This is the second in a series related to Forisk’s 2013 forecast of softwood stumpage prices in the United States.
Herman Chapman, in his 1935 book Forest Finance, wrote:
Forestry is an empirical art and not a mathematical science. The two major premises upon which it rests, namely, human needs expressed in consumption of forest products, and the vital forces of tree life in their reaction to the composite factors of site including climate and soil, can be measured and predicted with only approximate accuracy.
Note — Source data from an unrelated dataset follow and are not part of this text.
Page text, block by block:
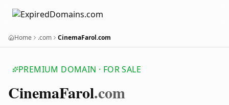
Home .com CinemaFarol.com
PREMIUM DOMAIN · FOR SALE
CinemaFarol.com
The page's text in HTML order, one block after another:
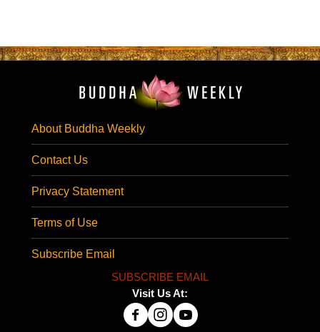
About Buddha Weekly
Contact Us
Privacy Statement
Terms of Use
Subscribe Email
SUBSCRIBE EMAIL
Visit Us At:

In this quote, I hear lessons echoed by friends and colleagues in the forest and timberland industries who remind us to maintain perspective and prioritize the most important factors. Timberland investment pioneer Forrest Kellogg teaches, “It’s all about the soil!” Timber buyer and procurement forester Fred Voyles reminds us, “You’re not doing your job if you stay in the truck!” Even professional gambler Amarillo Slim – neither friend nor colleague – advised, “You can shear a sheep a hundred times, but you can skin it only once.”
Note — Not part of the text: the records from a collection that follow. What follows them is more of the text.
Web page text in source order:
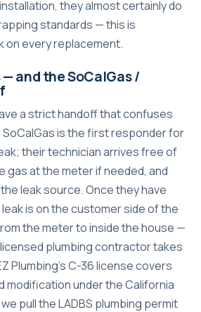
they almost certainly do
standards — this is
on every replacement.
and the SoCalGas /
a strict handoff that confuses
is the first responder for
their technician arrives free of
gas at the meter if needed, and
leak source. Once they have
is on the customer side of the
the meter to inside the house —
plumbing contractor takes
Plumbing’s C-36 license covers
modification under the California
pull the LADBS plumbing permit
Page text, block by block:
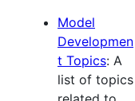
Model
Developmen
t Topics: A
list of topics
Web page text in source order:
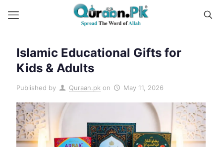
Islamic Educational Gifts for
Kids & Adults
Published by Quraan.pk on May 11, 2026
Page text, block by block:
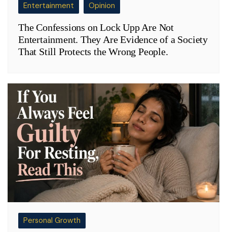
Entertainment Opinion
The Confessions on Lock Upp Are Not
Entertainment. They Are Evidence of a Society
That Still Protects the Wrong People.
Personal Growth
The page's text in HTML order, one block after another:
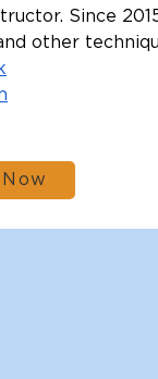
Since
other
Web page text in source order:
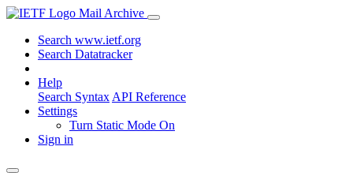
Mail Archive
Search www.ietf.org
Search Datatracker
Help
Search Syntax API Reference
Settings
Turn Static Mode On
Sign in
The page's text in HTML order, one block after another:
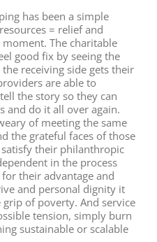
has been a simple
= relief and
The charitable
good fix by seeing the
receiving side gets their
are able to
the story so they can
and do it all over again.
of meeting the same
the grateful faces of those
their philanthropic
in the process
their advantage and
and personal dignity it
of poverty. And service
tension, simply burn
sustainable or scalable
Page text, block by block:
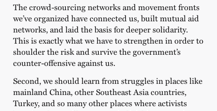
The crowd-sourcing networks and movement fronts
we’ve organized have connected us, built mutual aid
networks, and laid the basis for deeper solidarity.
This is exactly what we have to strengthen in order to
shoulder the risk and survive the government’s
counter-offensive against us.
Second, we should learn from struggles in places like
mainland China, other Southeast Asia countries,
Turkey, and so many other places where activists
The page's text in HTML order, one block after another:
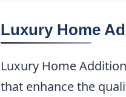
Luxury Home
Luxury Home
that enhance the

While I might not talk to Slim when it comes to future prices – or anything related to money, unless I want to lose some – we acknowledge that timber forecasts depend on appraisals of the future that we develop with “approximate accuracy.” In this process, we do the best can to account for the strengths and weaknesses of the data available and the objectives across participants in forest industry markets.
From the macroeconomic perspective, housing starts critically affect timber forecasts. Increased home building leads to periods of strengthening stumpage prices through growing demand for lumber and other building products. The buying and building of new homes also fuels spending on wood products such as cabinets, furniture and hardwood floors. Ultimately, however, our primary interest is the movement of stumpage prices in each local market as it plays out its role in satisfying national and export markets for forest products and wood bioenergy.
Every six months, Forisk builds a composite housing starts outlook based on publicly-available, independent forecasts from professionals in the housing industry. These include Fannie Mae, Freddie Mac, Mesirow Financial and the National Association of Home Builders (NAHB), as well as long-term assumptions from the Energy Information Administration’s (EIA) model of the US economy (Figure 1).
Our 2013 Base Case peaks at 1.75 million housing starts in 2018. For comparison, our Mid-Year 2012 Base Case peaked at 1.78 million housing starts in 2017. Overall, housing has recovered a bit quicker than forecasted in 2012 with the expectation of a slightly flatter, long-term trend. In this Composite Outlook, the primary source of sensitivity with respect to lumber demand is the assumed single-to-multi-family housing mix.
To learn more about the 2013 Forisk Forecast or Forisk’s market-specific stumpage forecasts tailored to individual wood-using facilities or timberland ownerships, contact Brooks Mendell at bmendell@forisk.com, 770.725.8447.
“Every six months, Forisk builds a composite housing starts outlook based on publicly-available, independent forecasts from professionals in the housing industry. These include Fannie Mae, Freddie Mac, Mesirow Financial and the National Association of Home Builders (NAHB), as well as long-term assumptions from the Energy Information Administration’s (EIA) model of the US economy.”
Every six months you go to the “happy face” sources that have a vested interest in painting a rosy forecast for housing starts. Clearly, this sourcing has worked well for your forecasts. Given the questionable reliability of the data from these sources (as suggested by contrarian data sources) and from the government’s economic data in general, you leave yourself exposed to the potential black swan. As statisticians, I presume you are aware of this potential and accept the risk.